Segment Start: RECORDS FOR THE TASK
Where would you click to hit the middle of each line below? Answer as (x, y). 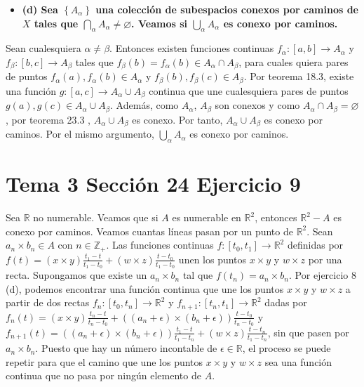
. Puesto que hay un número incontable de (126, 348)
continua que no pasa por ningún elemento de (103, 375)
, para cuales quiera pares (294, 61)
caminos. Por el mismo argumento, (80, 134)
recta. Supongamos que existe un (76, 275)
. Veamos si (159, 23)
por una (325, 259)
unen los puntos (213, 259)
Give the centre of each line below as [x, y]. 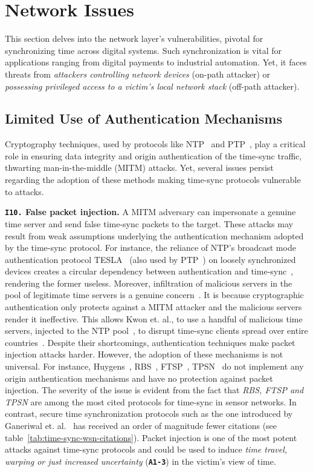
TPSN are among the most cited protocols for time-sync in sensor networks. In [151, 401]
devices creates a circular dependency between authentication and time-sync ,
Segment End: RECORDS FOR THE TASK
▶ _TASK REQUIREMENTS_
Now copy each line of the entries that mentions "time".

▶ _EXERCISE OUTPUT_
TPSN are among the most cited protocols for time-sync in sensor networks. In [151, 401]
devices creates a circular dependency between authentication and time-sync ,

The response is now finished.